A brain-eating amoeba is called Naegleria Fowleri. It is fatal because it usually results in death 3 to 7 days following the onset of symptoms. Although the first instance of the brain-eating amoeba was discovered in Australia, it is thought to have originated in the United States. Warm water sources, slowly moving rivers, untreated swimming pools, and untreated drinking water supplies are all places where it can be found. It enters the body through the nose and can result in a coma, seizures, changed mental status, headache, fever, stiff neck, loss of appetite, and vomiting. It can even cause death. Naegleria Fowleri is known as the "brain-eating amoeba" because it consumes brain tissue. It results in primary amoebic meningoencephalitis, a risky infection (PAM).
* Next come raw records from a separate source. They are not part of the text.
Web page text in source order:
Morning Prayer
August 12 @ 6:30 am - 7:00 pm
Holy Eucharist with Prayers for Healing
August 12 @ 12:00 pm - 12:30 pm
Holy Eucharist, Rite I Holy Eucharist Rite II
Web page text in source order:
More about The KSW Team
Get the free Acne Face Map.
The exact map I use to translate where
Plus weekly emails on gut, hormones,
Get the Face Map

Recently, A 50-year-old person just passed away in South Korea as a result of this deadly virus. He is thought to have brought this Naegleria Fowleri illness with him from Thailand, where he spent 4 months before coming back to South Korea. Microscopic Naegleria Fowleri is present. The Nagleria Fowleri infection is challenging to diagnose. Only when a doctor suspects PAM and suggests a biopsy will specialized lab testing be used to find the amoeba in the patient's cerebrospinal fluid. Not every laboratory performs specific tests. PAM is uncommon and challenging to identify and detect; 75% of diagnoses are typically made after the disease has claimed a victim's life. The correct treatment of municipal water or swimming pools can stop this dangerous infection.
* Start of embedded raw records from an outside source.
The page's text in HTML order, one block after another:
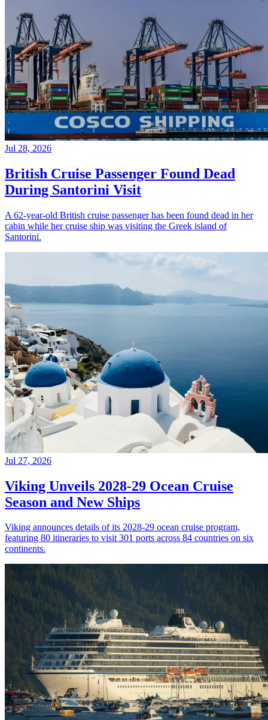
Jul 28, 2026
British Cruise Passenger Found Dead
During Santorini Visit
A 62-year-old British cruise passenger has been found dead in her
cabin while her cruise ship was visiting the Greek island of
Santorini.
Jul 27, 2026
Viking Unveils 2028-29 Ocean Cruise
Season and New Ships
Viking announces details of its 2028-29 ocean cruise program,
featuring 80 itineraries to visit 301 ports across 84 countries on six
continents.
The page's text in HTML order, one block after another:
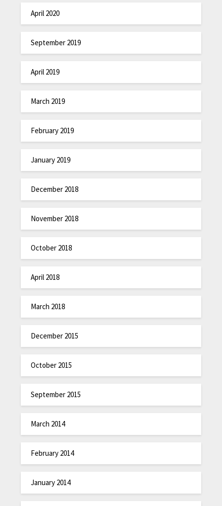
April 2020
September 2019
April 2019
March 2019
February 2019
January 2019
December 2018
November 2018
October 2018
April 2018
March 2018
December 2015
October 2015
September 2015
March 2014
February 2014
January 2014
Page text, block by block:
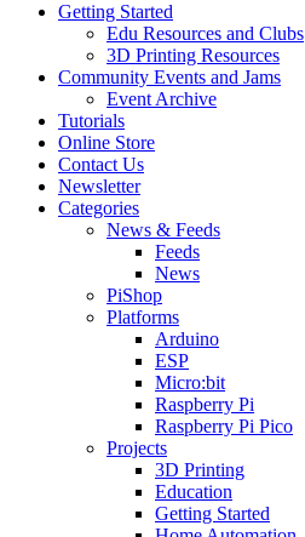
Getting Started
Edu Resources and Clubs
3D Printing Resources
Community Events and Jams
Event Archive
Tutorials
Online Store
Contact Us
Newsletter
Categories
News & Feeds
Feeds
News
PiShop
Platforms
Arduino
ESP
Micro:bit
Raspberry Pi
Raspberry Pi Pico
Projects
3D Printing
Education
Getting Started
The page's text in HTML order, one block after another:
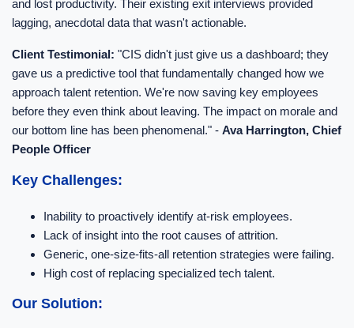
and lost productivity. Their existing exit interviews provided
lagging, anecdotal data that wasn't actionable.
Client Testimonial: "CIS didn't just give us a dashboard; they
gave us a predictive tool that fundamentally changed how we
approach talent retention. We're now saving key employees
before they even think about leaving. The impact on morale and
our bottom line has been phenomenal." - Ava Harrington, Chief
People Officer
Key Challenges:
Inability to proactively identify at-risk employees.
Lack of insight into the root causes of attrition.
Generic, one-size-fits-all retention strategies were failing.
High cost of replacing specialized tech talent.
Our Solution:
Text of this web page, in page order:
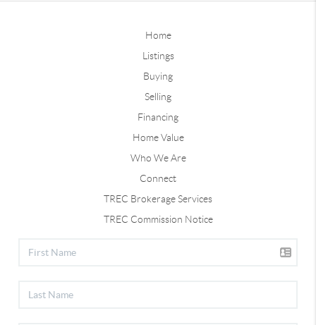
Home
Listings
Buying
Selling
Financing
Home Value
Who We Are
Connect
TREC Brokerage Services
TREC Commission Notice

Naegleria Fowleri has so far been identified as the source of PAM in over 16 nations, including India, and has been discovered on all continents. The CDC predicts that as temperatures rise around the world, more people will become infected with Naegleria Fowleri since the amoeba primarily lives in warm freshwater bodies. The organism may sometimes survive at even greater temperatures and thrives best in high temperatures up to 46 °C.